Gregory Paul "Greg" Sheridan AO (born 1956) is an Australian foreign affairs journalist and commentator. He has been the foreign editor of The Australian newspaper since 1992.

Early life[edit]

He grew up in Sydney, attending Macquarie University and the University of Sydney but did not graduate[1] though his previous biography submitted to ABC's Q&A as a panelist claimed he earned a Bachelor of Arts from the University of Sydney in 1977[2] At university, Sheridan was a close personal friend to Tony Abbott;[3][4] the two attended the Australian Union of Students annual conference in Melbourne together, in 1977.[5] Sheridan also wrote some influential articles on the sciences academic conflict at Macquarie University.[6]


Sheridan first worked at The Bulletin magazine in 1979. His reporting on the Vietnamese boat people, subsequent to the end of the Vietnam War, sparked a lifelong interest in Asian politics.

Sheridan joined The Australian in 1984.[7] He worked in Beijing, Washington, and Canberra before starting his tenure as foreign editor in 1992. Writing on and from the Asian region since the 1980s, he specialises on Asian politics, and has written four books on the topic, plus a book on Australia-U.S. relationships. He is a Distinguished Fellow of the Australia India Institute at the University of Melbourne.


Sheridan has been a staunch supporter of closer ties between Australia and its Southeast Asian neighbours, particularly Singapore and Indonesia. In his book Hidden Agendas, journalist and Sheridan critic John Pilger accuses him of being a "reliable ally" of the Suharto dictatorship while serving as the foreign editor of The Australian.[8] In particular, Pilger derided Sheridan's defense of Indonesia following the Clinton administration's critique of Suharto's human rights records, as well as the Australian Parliament's Foreign Affairs Committee following its confirmation of the Santa Cruz Massacre. Sheridan stated that "even genuine victims frequently concoct stories".[9]
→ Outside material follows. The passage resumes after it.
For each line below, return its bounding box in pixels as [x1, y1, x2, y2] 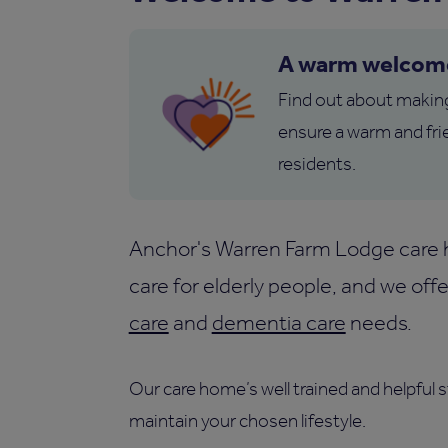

He had been a vocal critic of Prime Minister John Howard's intervention in East Timor in 1999, and during 2006 called for the removal of Mari Alkatiri as Prime Minister of that country.[10]

Sheridan has been a supporter of the Australian government's anti-terror legislation and argues the deportation from Australia of American environmental activist Scott Parkin was well founded.[11] He has also argued in support of the notion that George W. Bush will be judged "one of the great presidents of the United States".[12]

In reference to the 2011 Egyptian protests, Sheridan wrote that "What is happening in Egypt and across Arab North Africa more generally represents a distinct new phase in the existential crisis of Arab civilisation."[13]

Personal life[edit]

Although originally from Sydney, Sheridan moved to Melbourne in 2006. He is married to Jasbir Kaur "Jessie" Sheridan; the couple have three sons.[14] Sheridan was given an Officer of the Order of Australia Honour in 2016, with the citation, "For distinguished service to print media as a journalist and political commentator on foreign affairs and national security, and to Australia's bilateral relationships".[15]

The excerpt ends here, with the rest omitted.